DATA SHOWN:
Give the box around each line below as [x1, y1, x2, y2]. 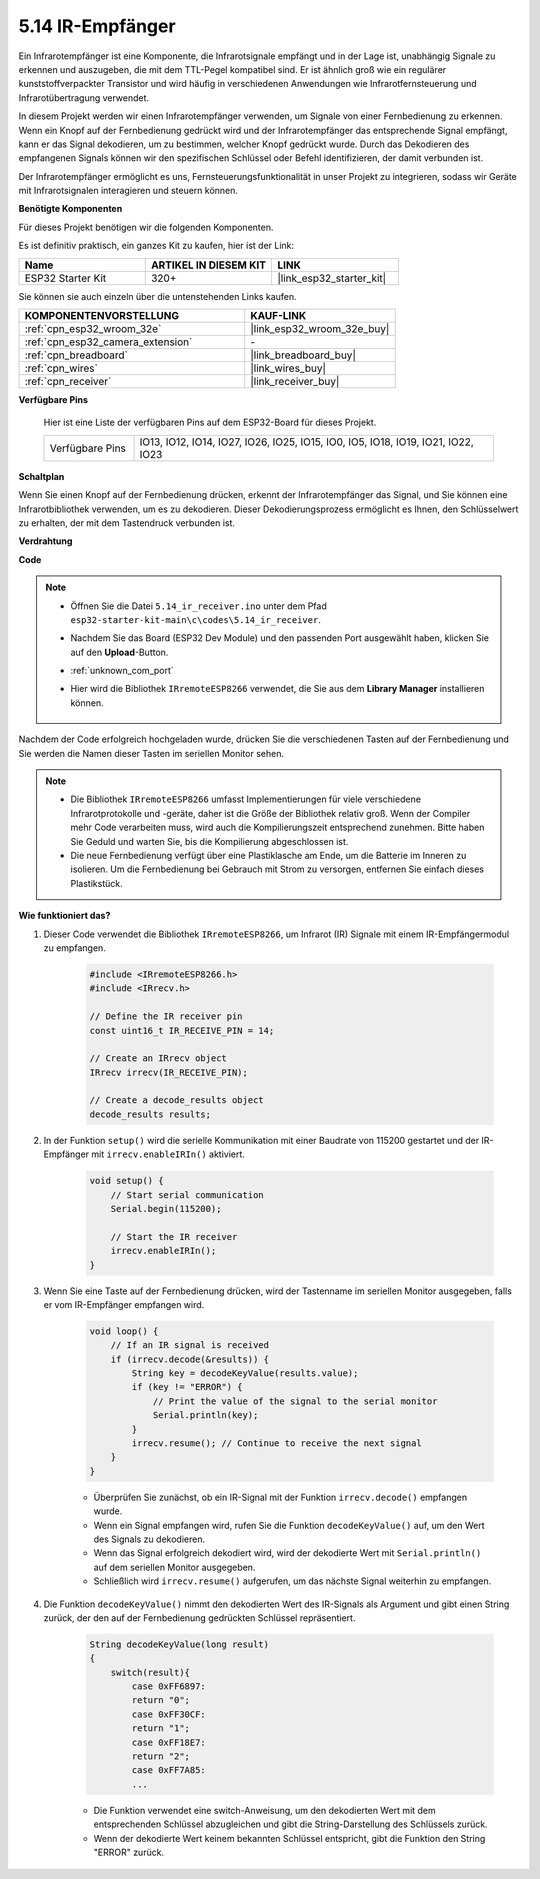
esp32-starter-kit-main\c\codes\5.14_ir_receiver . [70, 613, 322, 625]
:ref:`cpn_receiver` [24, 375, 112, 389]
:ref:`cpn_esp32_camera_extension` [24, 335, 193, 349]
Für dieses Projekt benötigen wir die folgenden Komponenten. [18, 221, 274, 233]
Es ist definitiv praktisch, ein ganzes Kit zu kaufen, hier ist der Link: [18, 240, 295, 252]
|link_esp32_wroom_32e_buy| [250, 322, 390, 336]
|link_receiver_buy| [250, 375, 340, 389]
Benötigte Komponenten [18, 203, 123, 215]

* * *

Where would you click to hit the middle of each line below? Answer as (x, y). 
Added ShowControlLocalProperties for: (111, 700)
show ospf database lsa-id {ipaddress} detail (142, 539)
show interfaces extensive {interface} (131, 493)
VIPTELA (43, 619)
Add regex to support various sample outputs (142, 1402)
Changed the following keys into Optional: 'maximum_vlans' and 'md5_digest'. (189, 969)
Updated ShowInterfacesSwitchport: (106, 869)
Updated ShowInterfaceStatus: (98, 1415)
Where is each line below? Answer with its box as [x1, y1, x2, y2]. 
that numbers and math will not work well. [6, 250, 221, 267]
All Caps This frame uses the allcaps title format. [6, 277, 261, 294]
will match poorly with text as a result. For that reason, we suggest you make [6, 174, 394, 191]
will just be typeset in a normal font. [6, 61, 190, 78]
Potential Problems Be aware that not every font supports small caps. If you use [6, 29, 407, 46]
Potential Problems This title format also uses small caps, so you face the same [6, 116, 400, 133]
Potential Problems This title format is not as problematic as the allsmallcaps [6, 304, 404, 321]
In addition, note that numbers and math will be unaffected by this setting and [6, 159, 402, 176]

---

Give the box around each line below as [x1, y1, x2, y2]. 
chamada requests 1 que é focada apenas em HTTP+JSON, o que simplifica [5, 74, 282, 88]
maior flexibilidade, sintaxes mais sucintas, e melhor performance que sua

WHAT IS REQUIRED:
Scan the material for the string "Komponenten". Copy each line where it appears.

OUTPUT FOR THIS TASK:
Für dieses Projekt benötigen wir die folgenden Komponenten. [18, 221, 274, 233]
Benötigte Komponenten [18, 203, 123, 215]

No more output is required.